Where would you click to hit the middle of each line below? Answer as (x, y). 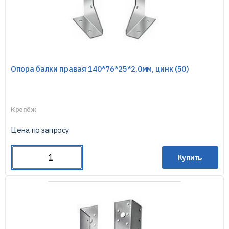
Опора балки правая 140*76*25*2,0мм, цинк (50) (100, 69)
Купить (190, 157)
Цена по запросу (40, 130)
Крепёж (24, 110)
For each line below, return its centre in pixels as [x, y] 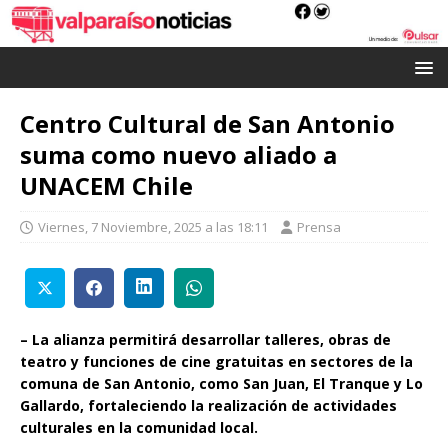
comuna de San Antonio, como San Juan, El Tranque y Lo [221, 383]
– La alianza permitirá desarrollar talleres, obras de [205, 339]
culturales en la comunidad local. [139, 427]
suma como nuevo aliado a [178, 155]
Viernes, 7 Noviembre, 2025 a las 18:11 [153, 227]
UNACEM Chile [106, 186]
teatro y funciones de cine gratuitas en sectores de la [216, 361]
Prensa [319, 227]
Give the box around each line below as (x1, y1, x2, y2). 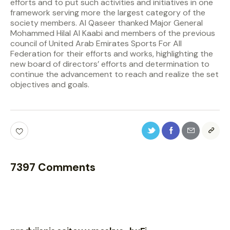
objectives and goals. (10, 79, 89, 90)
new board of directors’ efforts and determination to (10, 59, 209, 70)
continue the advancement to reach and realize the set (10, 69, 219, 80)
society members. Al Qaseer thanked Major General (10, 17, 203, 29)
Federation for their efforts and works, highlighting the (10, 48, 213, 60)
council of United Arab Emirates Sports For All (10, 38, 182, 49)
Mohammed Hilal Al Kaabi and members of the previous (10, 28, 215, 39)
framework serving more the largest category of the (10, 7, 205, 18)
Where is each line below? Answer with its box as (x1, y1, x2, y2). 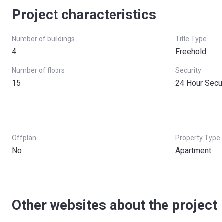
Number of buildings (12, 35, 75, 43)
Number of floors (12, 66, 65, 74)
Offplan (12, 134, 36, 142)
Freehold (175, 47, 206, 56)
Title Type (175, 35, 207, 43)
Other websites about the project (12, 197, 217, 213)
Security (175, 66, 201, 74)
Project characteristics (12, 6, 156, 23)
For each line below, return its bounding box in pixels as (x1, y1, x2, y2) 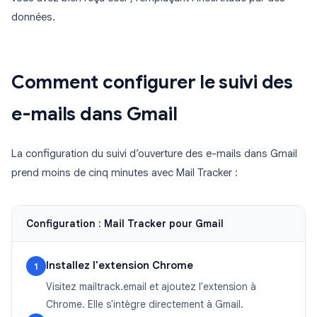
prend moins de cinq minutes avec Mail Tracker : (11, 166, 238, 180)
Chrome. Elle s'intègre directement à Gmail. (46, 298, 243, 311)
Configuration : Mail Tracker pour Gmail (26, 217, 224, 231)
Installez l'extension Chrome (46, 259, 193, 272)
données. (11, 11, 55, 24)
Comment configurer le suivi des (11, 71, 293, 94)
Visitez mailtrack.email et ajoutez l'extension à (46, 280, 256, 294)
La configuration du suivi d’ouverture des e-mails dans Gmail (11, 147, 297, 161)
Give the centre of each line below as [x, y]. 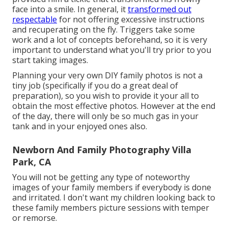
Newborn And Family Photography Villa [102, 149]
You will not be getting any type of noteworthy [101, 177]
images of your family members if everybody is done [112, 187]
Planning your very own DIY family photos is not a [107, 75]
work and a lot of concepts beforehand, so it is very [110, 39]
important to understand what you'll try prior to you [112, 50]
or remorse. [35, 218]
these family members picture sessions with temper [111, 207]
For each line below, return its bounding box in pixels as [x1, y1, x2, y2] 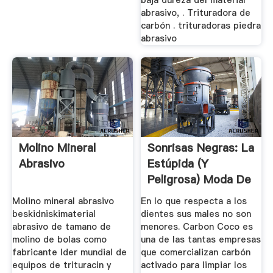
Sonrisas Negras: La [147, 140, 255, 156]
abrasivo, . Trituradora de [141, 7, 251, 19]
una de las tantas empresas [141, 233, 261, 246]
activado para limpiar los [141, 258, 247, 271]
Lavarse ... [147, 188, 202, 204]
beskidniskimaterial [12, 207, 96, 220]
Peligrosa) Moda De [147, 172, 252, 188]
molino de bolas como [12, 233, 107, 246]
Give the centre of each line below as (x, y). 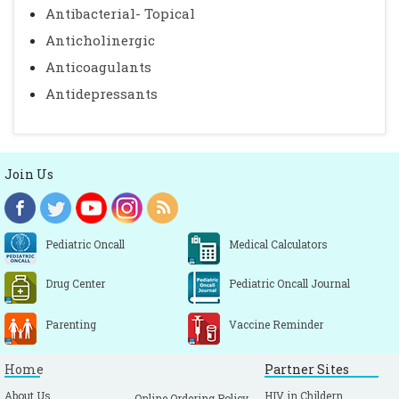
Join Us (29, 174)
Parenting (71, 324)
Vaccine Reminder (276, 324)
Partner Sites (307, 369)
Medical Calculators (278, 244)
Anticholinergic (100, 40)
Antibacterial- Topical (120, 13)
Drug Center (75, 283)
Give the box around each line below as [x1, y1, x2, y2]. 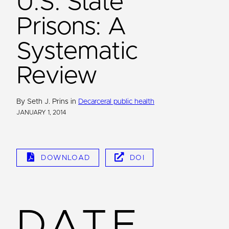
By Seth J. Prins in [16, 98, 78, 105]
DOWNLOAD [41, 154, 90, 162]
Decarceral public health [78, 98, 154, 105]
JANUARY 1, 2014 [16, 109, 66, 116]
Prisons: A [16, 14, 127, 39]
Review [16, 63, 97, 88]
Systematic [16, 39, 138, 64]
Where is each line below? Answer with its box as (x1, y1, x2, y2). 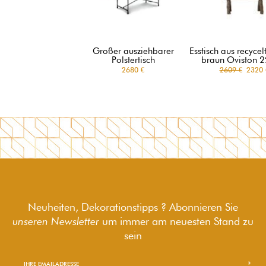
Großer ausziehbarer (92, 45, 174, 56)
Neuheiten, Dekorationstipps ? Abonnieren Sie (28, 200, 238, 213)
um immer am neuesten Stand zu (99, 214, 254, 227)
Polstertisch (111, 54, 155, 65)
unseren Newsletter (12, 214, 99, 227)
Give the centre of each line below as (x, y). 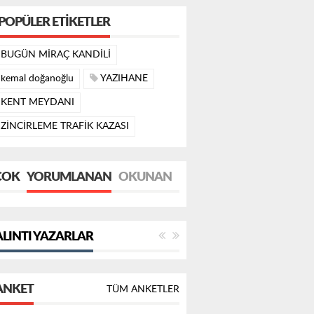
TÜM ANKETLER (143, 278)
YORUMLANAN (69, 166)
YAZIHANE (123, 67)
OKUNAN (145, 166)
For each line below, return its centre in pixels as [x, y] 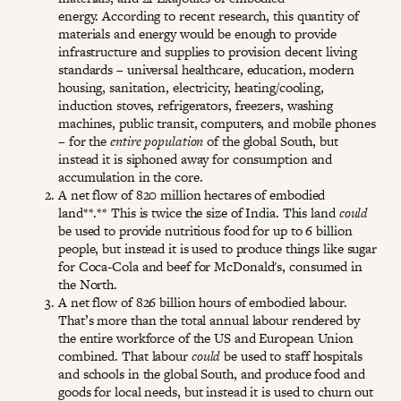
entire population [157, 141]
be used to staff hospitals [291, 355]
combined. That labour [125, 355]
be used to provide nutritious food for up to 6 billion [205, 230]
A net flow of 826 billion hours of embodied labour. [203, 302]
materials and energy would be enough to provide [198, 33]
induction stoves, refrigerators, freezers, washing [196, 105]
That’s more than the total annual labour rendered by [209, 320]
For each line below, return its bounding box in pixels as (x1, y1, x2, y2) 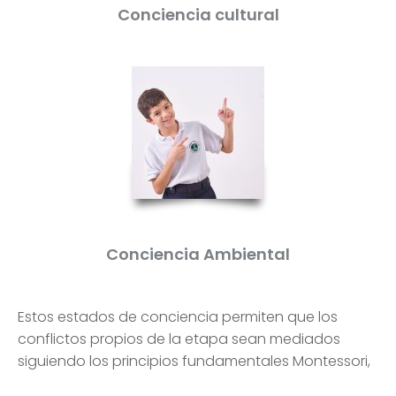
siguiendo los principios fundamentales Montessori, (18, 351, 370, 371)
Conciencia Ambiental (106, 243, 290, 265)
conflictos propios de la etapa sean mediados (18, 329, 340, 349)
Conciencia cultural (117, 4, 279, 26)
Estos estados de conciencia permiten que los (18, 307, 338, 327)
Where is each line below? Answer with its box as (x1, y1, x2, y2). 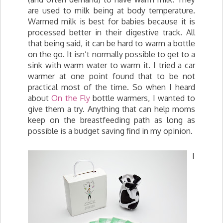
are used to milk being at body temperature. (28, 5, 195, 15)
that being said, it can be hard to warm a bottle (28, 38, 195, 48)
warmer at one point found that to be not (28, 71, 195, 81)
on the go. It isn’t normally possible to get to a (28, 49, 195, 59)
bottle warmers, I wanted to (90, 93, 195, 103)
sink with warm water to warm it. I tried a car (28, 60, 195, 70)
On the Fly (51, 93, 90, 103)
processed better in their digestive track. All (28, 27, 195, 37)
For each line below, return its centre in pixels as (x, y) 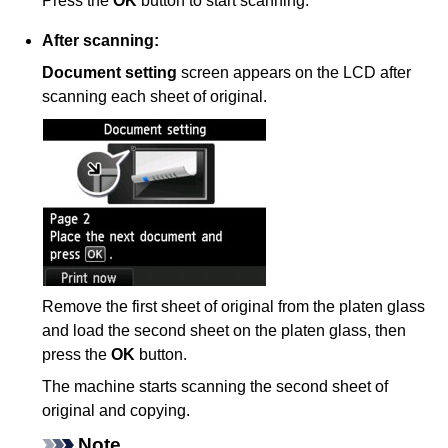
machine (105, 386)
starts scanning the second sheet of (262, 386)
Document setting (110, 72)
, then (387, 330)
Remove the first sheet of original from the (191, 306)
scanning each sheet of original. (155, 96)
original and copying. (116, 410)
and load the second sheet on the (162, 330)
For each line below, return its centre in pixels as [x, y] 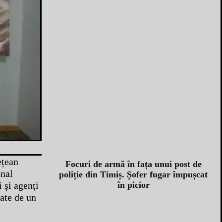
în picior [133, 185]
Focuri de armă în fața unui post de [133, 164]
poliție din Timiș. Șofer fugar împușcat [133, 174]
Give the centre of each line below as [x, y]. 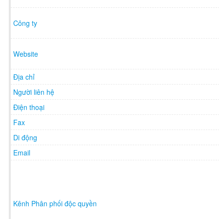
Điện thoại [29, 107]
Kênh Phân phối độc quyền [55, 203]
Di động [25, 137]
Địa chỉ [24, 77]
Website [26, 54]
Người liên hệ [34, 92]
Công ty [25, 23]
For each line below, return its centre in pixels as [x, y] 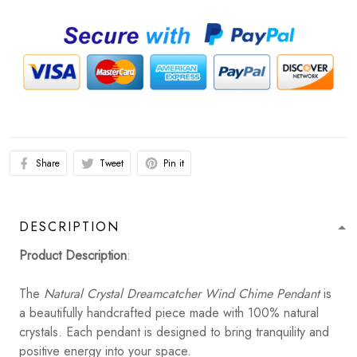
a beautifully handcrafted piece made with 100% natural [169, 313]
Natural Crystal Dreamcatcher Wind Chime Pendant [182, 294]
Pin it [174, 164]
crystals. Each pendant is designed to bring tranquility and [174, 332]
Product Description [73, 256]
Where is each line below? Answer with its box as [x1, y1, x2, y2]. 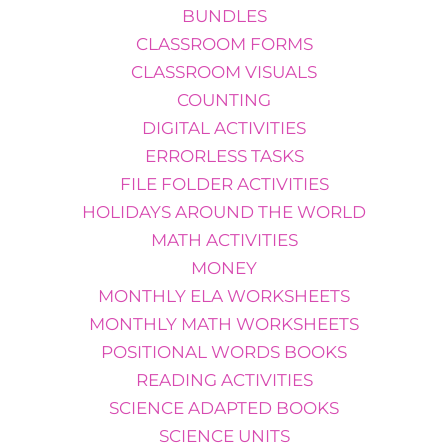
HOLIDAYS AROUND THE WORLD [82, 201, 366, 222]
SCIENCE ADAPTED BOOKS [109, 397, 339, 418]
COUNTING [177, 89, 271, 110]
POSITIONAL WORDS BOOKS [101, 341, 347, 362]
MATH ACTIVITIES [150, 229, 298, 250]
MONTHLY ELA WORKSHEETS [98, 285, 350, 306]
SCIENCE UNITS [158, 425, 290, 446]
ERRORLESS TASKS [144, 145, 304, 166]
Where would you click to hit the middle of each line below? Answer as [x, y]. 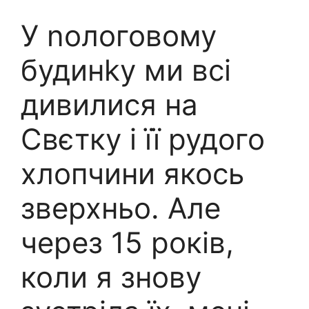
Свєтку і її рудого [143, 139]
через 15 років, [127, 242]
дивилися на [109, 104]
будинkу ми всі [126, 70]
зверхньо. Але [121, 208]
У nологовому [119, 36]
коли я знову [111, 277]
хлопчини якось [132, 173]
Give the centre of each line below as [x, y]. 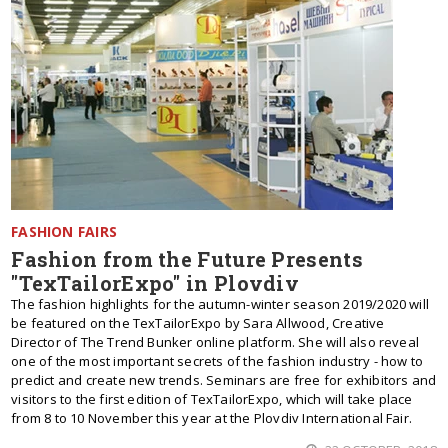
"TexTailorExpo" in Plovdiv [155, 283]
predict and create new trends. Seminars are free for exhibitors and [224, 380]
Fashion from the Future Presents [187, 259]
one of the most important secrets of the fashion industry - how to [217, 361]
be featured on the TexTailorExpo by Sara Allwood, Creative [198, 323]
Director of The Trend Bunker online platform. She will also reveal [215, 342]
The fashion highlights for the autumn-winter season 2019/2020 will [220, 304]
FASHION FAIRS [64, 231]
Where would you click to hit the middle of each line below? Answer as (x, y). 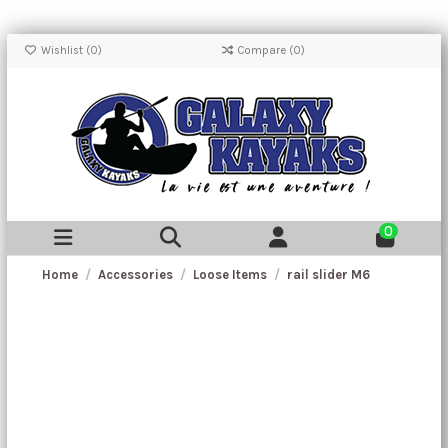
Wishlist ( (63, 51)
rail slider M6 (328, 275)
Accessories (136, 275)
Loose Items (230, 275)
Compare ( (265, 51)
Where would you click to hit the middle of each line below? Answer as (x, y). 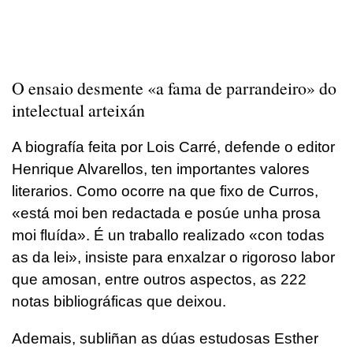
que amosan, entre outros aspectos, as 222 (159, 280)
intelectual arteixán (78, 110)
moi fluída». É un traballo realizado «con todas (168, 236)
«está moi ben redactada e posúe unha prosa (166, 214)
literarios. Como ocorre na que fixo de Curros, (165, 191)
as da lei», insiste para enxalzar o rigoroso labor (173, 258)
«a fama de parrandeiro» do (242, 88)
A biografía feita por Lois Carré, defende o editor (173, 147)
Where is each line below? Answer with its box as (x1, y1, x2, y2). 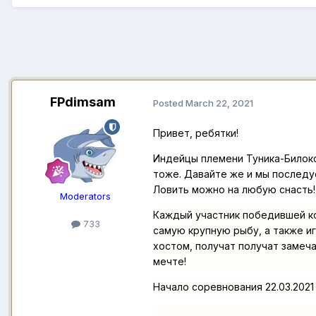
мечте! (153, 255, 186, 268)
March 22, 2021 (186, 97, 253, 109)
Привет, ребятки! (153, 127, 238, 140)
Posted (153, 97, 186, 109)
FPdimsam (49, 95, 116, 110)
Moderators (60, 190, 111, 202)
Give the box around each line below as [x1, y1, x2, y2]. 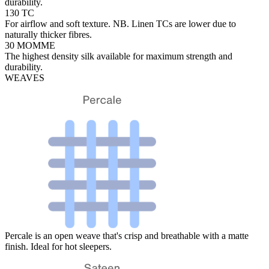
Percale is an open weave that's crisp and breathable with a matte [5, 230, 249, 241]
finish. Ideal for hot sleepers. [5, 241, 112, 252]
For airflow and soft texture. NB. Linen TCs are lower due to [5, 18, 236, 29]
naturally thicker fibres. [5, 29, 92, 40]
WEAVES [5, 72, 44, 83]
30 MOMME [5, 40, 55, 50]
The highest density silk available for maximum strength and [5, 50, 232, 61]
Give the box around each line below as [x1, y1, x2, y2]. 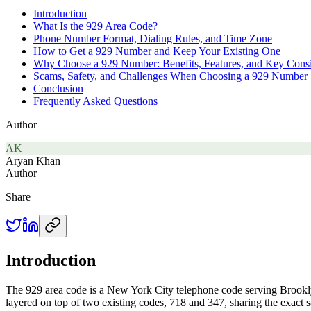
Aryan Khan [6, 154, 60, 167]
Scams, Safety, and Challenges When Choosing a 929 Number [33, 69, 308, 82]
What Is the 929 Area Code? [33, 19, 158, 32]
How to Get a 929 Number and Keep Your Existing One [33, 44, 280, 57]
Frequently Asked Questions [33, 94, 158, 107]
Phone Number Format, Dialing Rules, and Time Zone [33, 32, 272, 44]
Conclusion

-- TASK INSTRUCTIONS --
Nothing but the lines from the start of the listing through the line with "comuna de San" belongs in the answer, each one retyped exactly and without pictures.

-- TASK SOLUTION --
Where would you click to hit the middle of each line below? Answer as (x, y). 
Опора балки правая 140*76*25*2,0мм, цинк (50) (100, 69)
Купить (190, 157)
Цена по запросу (40, 130)
Крепёж (24, 110)
For each line below, return its centre in pixels as [x, y] 
comuna de San Antonio, como San Juan, El Tranque y Lo [221, 383]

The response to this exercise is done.